Under former President Viktor Yushchenko, old KGB archives in the
ex-Soviet republic were opened up in 2009 and thousands of documents
spanning the Soviet period were declassified.
But a new state security (SBU) chief, appointed when President Viktor
Yanukovich came to power in February, has come out against free public
access to KGB-era files and said the job of Ukraine's SBU service is to
guard secrets, not leak them.
On Thursday, the SBU said it had opened an investigation against Ruslan
Zabily, director of a museum in Ukraine's western city of Lviv, for
preparing to divulge state secrets.
Zabily -- whose museum is dedicated to the tens of thousands who died in
western Ukraine under Soviet and Nazi rule -- had illegally gathered
material containing state secrets, and intended to pass this on to other
people, an SBU statement said.
He denied any state secrets were being compromised and said the
historical documents on his laptop, which was seized by SBU agents on
Wednesday, were publicly available.
Zabily, speaking at a Kiev news conference on Thursday, said the move
was part of a drive by the Yanukovich leadership to play down the role
of the Ukrainian nationalist movement in the nation's history and cover
up Soviet-era abuses.
"I demand my computer back quickly. There were only copies on it of
historical documents, my own research and personal information," he said
in a statement.
DARK STALIN YEARS
Public access to KGB-era files was relaxed under Yushchenko, allowing
many Ukrainians to find out what had happened to relatives who
disappeared during the dark years under Soviet dictator Josef Stalin.

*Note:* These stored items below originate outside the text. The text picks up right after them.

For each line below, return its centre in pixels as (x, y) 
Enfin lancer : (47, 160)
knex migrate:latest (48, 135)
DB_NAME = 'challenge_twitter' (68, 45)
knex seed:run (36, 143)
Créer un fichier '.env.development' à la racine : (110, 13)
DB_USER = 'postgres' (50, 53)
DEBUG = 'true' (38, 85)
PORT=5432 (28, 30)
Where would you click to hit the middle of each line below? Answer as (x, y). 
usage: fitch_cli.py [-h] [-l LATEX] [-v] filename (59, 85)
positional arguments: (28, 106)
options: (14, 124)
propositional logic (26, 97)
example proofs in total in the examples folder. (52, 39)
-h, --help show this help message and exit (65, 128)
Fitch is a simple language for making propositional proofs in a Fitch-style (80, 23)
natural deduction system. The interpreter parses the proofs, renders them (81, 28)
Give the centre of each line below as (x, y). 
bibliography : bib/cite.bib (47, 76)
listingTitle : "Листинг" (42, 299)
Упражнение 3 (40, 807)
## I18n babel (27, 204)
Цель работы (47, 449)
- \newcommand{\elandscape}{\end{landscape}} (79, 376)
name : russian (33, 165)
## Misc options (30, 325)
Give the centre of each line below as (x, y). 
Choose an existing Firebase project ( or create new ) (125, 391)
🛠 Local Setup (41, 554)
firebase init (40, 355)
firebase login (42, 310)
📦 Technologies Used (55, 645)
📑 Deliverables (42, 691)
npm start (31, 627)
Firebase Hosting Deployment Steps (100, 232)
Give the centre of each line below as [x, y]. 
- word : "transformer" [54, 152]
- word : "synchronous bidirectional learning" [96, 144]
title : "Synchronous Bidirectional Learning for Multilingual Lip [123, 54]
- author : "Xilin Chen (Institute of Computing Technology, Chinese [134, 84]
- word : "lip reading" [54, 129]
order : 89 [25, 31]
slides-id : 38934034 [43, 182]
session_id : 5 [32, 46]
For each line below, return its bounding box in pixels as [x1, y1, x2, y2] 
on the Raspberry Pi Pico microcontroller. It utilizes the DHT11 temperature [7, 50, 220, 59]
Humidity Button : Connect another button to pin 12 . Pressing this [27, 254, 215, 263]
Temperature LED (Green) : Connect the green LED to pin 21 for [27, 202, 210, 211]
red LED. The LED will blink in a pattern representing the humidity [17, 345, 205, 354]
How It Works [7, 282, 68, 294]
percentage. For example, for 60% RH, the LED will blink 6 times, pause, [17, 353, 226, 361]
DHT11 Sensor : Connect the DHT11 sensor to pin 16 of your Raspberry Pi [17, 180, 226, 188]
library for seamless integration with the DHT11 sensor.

Yanukovich's power base is in the Russian-speaking east where many
Ukrainians view history through a Soviet prism and share Russia's unease
at overt criticism of the Soviet past.
Critics say restricting access to old KGB files reflects the strong
pro-Moscow slant in Yanukovich's policies.
"Playing games with the memory of whole generations is fairly
dangerous," Zabily later told Reuters. "Politicians should not get
involved in these questions. That is the prerogative of historians."

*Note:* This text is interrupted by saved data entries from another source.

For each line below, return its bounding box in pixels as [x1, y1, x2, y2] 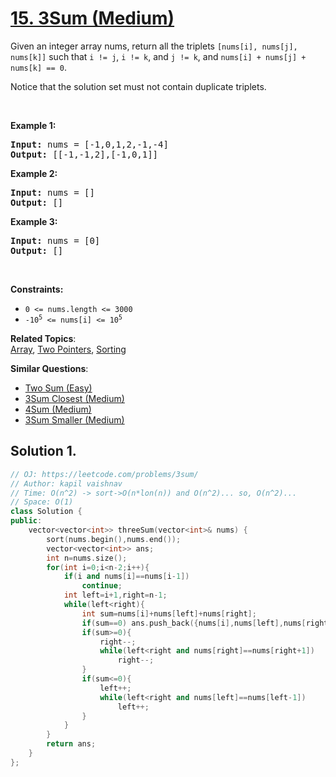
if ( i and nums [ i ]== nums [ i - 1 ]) [63, 572, 190, 582]
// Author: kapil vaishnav [10, 478, 123, 489]
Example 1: [10, 119, 57, 131]
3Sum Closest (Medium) [24, 392, 125, 404]
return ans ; [46, 739, 97, 749]
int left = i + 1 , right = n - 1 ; [63, 590, 168, 601]
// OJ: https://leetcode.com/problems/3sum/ [10, 469, 199, 479]
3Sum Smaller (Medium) [24, 413, 125, 426]
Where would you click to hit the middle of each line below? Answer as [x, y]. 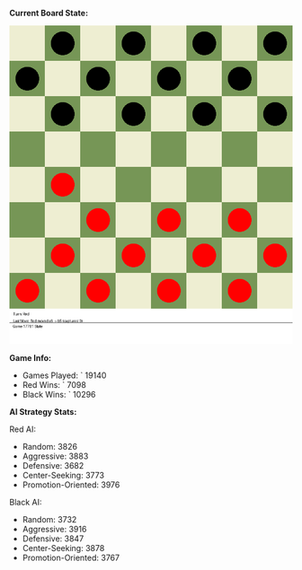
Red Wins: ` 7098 [54, 385]
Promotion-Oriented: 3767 [71, 557]
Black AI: [26, 502]
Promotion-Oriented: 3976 [71, 485]
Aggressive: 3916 [54, 529]
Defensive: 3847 [53, 539]
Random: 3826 [50, 447]
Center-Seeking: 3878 [63, 548]
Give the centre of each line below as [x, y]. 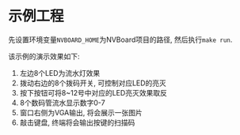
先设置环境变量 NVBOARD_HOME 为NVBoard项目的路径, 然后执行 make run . [120, 39]
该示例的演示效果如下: [44, 56]
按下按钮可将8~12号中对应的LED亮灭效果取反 [93, 92]
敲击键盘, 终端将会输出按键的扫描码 [77, 122]
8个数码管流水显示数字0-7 [62, 103]
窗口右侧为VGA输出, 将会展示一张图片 [81, 112]
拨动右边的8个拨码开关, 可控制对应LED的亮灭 [93, 83]
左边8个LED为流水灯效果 [60, 73]
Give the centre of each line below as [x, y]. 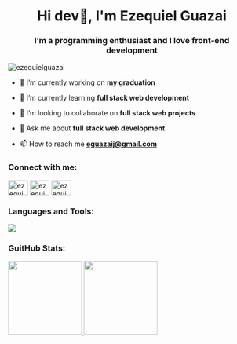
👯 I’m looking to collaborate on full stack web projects [108, 113]
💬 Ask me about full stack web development [92, 128]
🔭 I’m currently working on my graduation [87, 82]
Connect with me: [43, 167]
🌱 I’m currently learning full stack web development [104, 98]
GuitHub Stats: [37, 248]
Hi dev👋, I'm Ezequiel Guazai [132, 16]
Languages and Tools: [51, 211]
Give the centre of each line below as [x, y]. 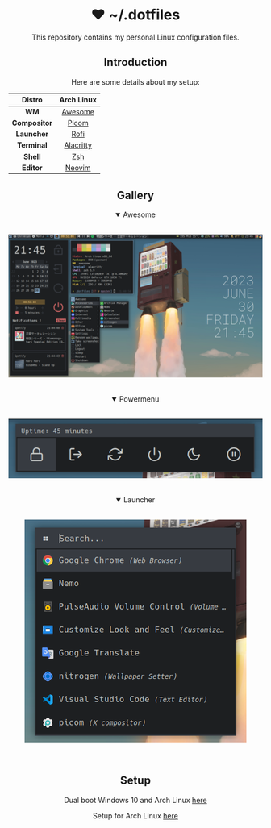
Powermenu [139, 399]
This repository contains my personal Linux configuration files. [135, 37]
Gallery [135, 195]
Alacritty [78, 145]
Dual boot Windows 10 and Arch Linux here [135, 800]
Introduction [135, 62]
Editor [32, 168]
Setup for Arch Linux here [135, 815]
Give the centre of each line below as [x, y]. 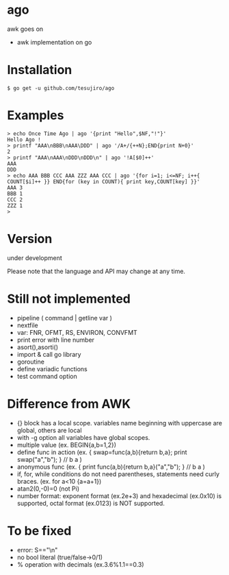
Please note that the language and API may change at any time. [96, 271]
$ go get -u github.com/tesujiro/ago [61, 88]
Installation [40, 70]
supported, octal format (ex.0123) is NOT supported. [91, 503]
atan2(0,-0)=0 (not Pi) [48, 489]
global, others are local [49, 430]
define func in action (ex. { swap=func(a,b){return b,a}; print [102, 452]
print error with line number [55, 340]
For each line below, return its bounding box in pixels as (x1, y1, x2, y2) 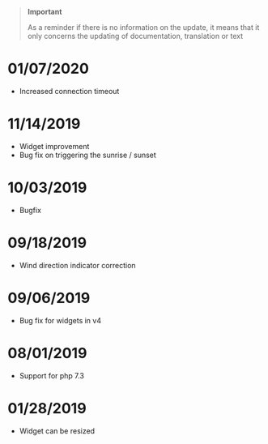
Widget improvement (19, 141, 90, 151)
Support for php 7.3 (19, 370, 84, 380)
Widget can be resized (19, 425, 95, 436)
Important (27, 7, 62, 16)
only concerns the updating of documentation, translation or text (27, 32, 244, 41)
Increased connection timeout (19, 86, 120, 96)
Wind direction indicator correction (19, 260, 136, 270)
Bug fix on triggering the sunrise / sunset (19, 150, 157, 160)
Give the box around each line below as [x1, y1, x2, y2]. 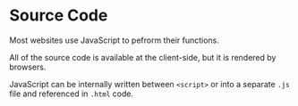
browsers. [9, 61, 47, 72]
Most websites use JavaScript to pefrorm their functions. [9, 35, 219, 45]
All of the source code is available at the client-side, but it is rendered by [9, 52, 277, 62]
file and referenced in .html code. [9, 88, 134, 99]
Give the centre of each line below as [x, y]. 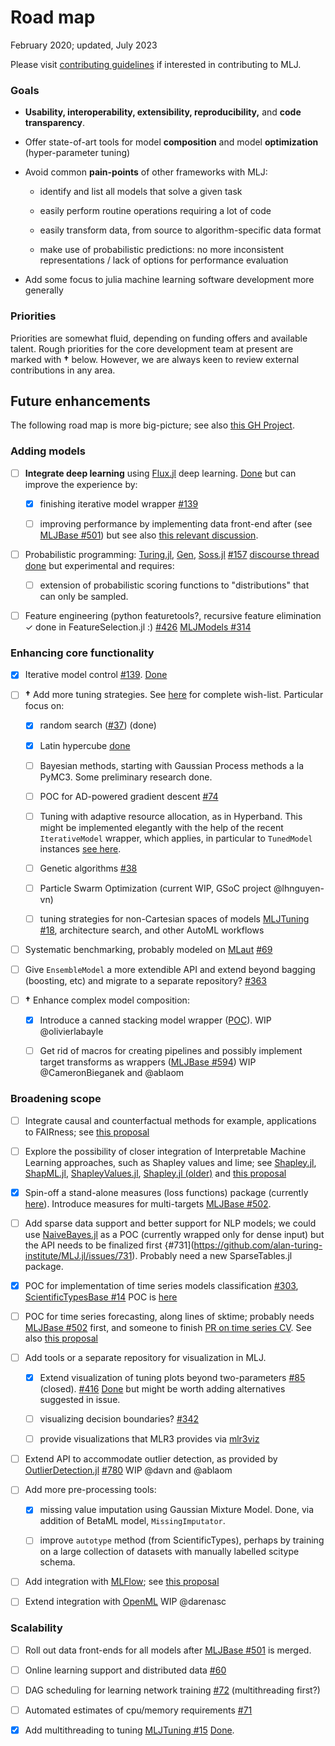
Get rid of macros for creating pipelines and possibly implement [171, 1051]
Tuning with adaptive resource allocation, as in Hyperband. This [171, 816]
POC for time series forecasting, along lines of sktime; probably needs [169, 1316]
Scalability [36, 1628]
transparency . [55, 123]
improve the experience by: [81, 484]
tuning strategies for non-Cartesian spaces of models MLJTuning [174, 918]
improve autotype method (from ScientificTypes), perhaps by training [182, 1540]
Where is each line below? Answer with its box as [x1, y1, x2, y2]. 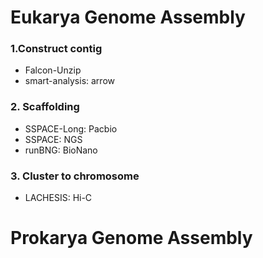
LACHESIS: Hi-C [24, 192, 93, 204]
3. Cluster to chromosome [10, 169, 140, 183]
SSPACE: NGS [24, 133, 83, 145]
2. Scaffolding [10, 100, 80, 114]
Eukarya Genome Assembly [10, 6, 246, 29]
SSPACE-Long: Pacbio [24, 122, 118, 135]
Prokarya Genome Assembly [10, 227, 253, 250]
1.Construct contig [10, 42, 103, 56]
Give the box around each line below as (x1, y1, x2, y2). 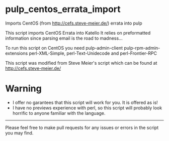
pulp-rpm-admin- (124, 45, 160, 51)
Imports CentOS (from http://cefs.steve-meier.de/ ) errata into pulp (5, 20, 142, 26)
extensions (5, 50, 28, 56)
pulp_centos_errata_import (5, 4, 121, 15)
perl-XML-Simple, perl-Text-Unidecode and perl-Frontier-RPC (29, 50, 157, 56)
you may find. (5, 129, 34, 136)
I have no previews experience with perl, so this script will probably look (12, 104, 162, 111)
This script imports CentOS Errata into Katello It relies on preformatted (5, 30, 151, 36)
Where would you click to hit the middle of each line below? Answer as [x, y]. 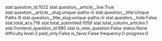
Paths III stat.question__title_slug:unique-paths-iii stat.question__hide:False [81, 18]
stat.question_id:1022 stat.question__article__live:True [60, 7]
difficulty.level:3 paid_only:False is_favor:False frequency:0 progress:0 [77, 33]
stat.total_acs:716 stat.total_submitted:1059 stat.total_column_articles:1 [77, 23]
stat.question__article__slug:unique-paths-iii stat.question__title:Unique [77, 12]
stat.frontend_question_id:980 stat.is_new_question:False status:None [76, 28]
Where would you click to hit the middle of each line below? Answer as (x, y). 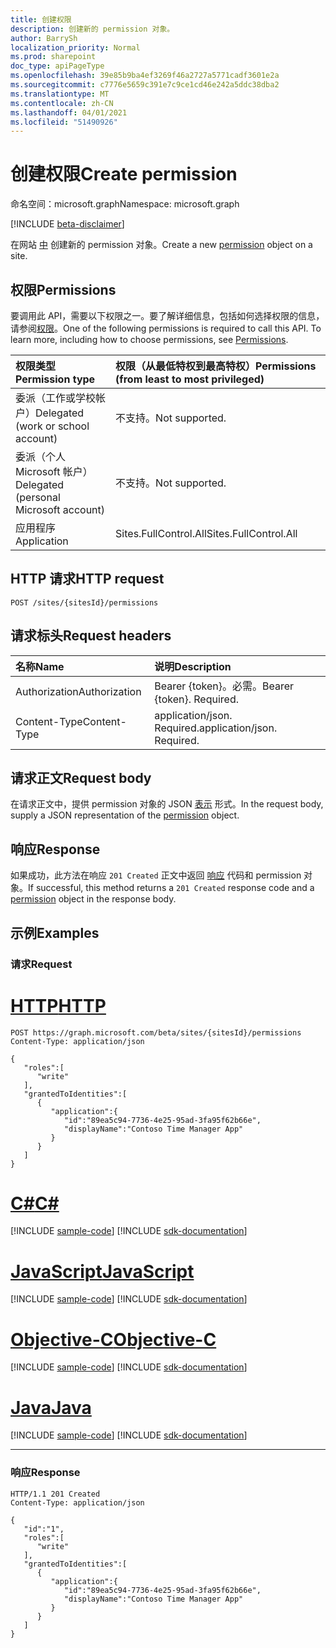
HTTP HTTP (58, 1005)
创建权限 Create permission (124, 174)
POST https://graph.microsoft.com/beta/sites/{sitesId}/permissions (156, 1032)
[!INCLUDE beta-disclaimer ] (67, 224)
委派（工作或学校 (56, 398)
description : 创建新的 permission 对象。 (92, 29)
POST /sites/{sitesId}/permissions (84, 602)
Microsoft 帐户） (54, 471)

New SBU chief Valery Khoroshkovsky reversed Yushchenko's policy on the
KGB archives after taking over earlier this year and said:
"The job of the secret service is primarily to guard its secrets, guard
the laws that created these secrets."
Volodymyr Vyatrovych, a former SBU archives chief who played an
energetic role in opening up historical files until he was sacked when
Yanukovich took over, said the action against Zabily seemed like a
"witchhunt against historians".
"SBU agents not only are trying to cover up the crimes of the Stalin
regime, but use his methods today as if it is not 2010 but 1937,"
Vyatrovych said in a statement. The SBU said compromising material had
been found on Zabily when he arrived in Kiev from Lviv on Wednesday.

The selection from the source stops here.